Yvette Cooper has declined to say whether she saw a dossier describing China as a threat to Britain’s national security while serving as home secretary.
Conservative politicians have claimed the existence of documents from their time in government, which they say could have been instrumental in prosecuting the collapsed trial of two men accused of spying for Beijing.
Speaking on Radio 4’s Today Programme on Friday, Ms Cooper, who served in the Home Office until a reshuffle last month, dodged the question when asked whether she had seen such a dossier, responding: “We know China poses threats to the UK national security.”

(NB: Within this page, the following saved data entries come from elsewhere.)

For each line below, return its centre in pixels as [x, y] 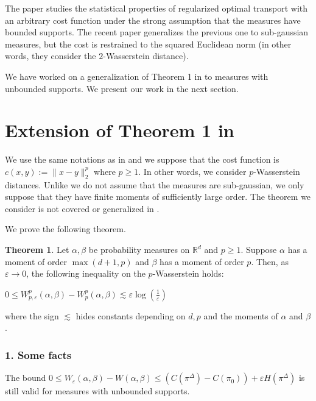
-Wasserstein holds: [188, 273]
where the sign [32, 315]
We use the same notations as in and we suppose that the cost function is [142, 159]
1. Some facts [38, 354]
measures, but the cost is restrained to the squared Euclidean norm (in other [148, 44]
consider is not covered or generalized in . [82, 208]
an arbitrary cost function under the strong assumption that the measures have [153, 20]
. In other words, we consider [192, 171]

Ms Cooper, who is now the Foreign Secretary, said: “I am deeply frustrated about this case, because I, of course, wanted to see it prosecuted, but ministers were not involved in any of the evidence that was put to the Crown Prosecution Service or the Crown Prosecution Service’s independent decisions.”
The case against 30-year-old Christopher Cash, a former parliamentary researcher, and 33-year-old Christopher Berry, a teacher, was dropped in early September.
Mr Cash and Mr Berry were charged by the Crown Prosecution Service (CPS) in April last year with spying under the Official Secrets Act 1911, when they were accused of collecting and communicating information which could be “useful to an enemy”.
Both denied the charges.
The Prime Minister has maintained the last Conservative administration had not designated China as a threat to national security, so his Government could not provide evidence to that effect, which the director of public prosecutions (DPP) Stephen Parkinson said was required to meet the threshold for prosecution.
Mr Parkinson said the CPS had tried “over many months” to gather material from ministers, but it had not been forthcoming.
Chris Philp, the shadow home secretary, wrote in the Times on Thursday, saying the suggestion the previous government did not publicly categorise China as a threat to national security was “totally untrue”.
Mr Philp, who was a Home Office minister between October 2022 and July 2024, said: “The Government has multiple internal documents and reports on the threat China posed to national security in the 2021-23 period.
“I have spoken to colleagues who served as relevant ministers then and they have told me these documents exist.
“As a former minister, I know it myself from my time in Government.”
He added: “Starmer’s Government could have disclosed these documents to the CPS, in private if needed. It chose not to.”
Asked whether China was a “friend or foe” on LBC on Friday, Ms Cooper said: “We’ve been clear, there’s a whole series of security threats that have come from China, for example, things like transnational repression, for example, things like cyber threats and attacks and industrial espionage, and so on.
“They are also, of course, an important trading partner, and also they’re somebody that we need to work with on things like climate change.
“But where there are national security threats, we need to take them immensely seriously and respond to them, and we continue to do that.”